BY JENNI MILLER |

Adam Goldberg Tackles the Art World in (Untitled)

Adam Goldberg chats with us about his newest film, (Untitled), plus his music, lame-o interviews, and the pros and cons of typecasting.

Adam Goldberg Tackles the Art World in (Untitled)

Adam Goldberg in (Untitled)"I had some Excedrin, which has got a lot of caffeine in it, so I was jumpstarted prior to the interview," Adam Goldberg tells me well into our interview. His credits are impressive and far-reaching; he's as well known for roles in Saving Private Ryan and A Beautiful Mind as he is for Dazed and Confused, The Salton Sea, The Hebrew Hammer, and Tribeca screener 2 Days in Paris. He's also done a fair share of TV, from his short stint on Friends as Chandler's creepy roommate to the all-too-brief 2009 season of The Unusuals on ABC.

In his latest movie, (Untitled), fraternal jealousy, pretentious art, and love collide in a comedy that takes place in New York's art scene. Goldberg's Adrian, a scowling, self-absorbed composer whose chain-rattling music plays to near-empty rooms, catches gallery owner Madeleine Gray's (Marley Shelton) icy blonde attention both artistically and romantically as she leads him into a strange new world where success is within reach, if he wants it. His brother Josh (Eion Bailey), who is infatuated with Madeleine, churns out the paintings that keep her gallery in the black, even though she won't give him a show. Add in nutty art collectors, a band member who is simply referred to as The Clarinet, and former footballer Vinnie Jones as eccentric artist Ray Barko, and you have a situation ripe for meltdown.


 



Tribeca Film: (Untitled) is an interesting blend of satire and earnestness.
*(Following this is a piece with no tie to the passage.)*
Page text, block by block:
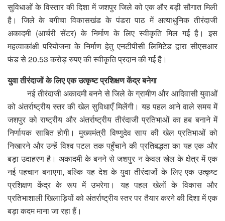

I really believed that Madeleine believed everything she said, but at the same time you have these ludicrous aspects of the art world. How does your character fit into it?

Adam Goldberg: I think that Adrian is sort of a different side of the same coin as Madeleine. Our characters, Eion's character, they all have these personas or masks, and they're all indignant in their own way, and they all hold steadfastly to their points of view in spite of their actual confidence in their point of view. So in a way, it's all just an artificial confidence that's belied by an incredible amount of insecurity.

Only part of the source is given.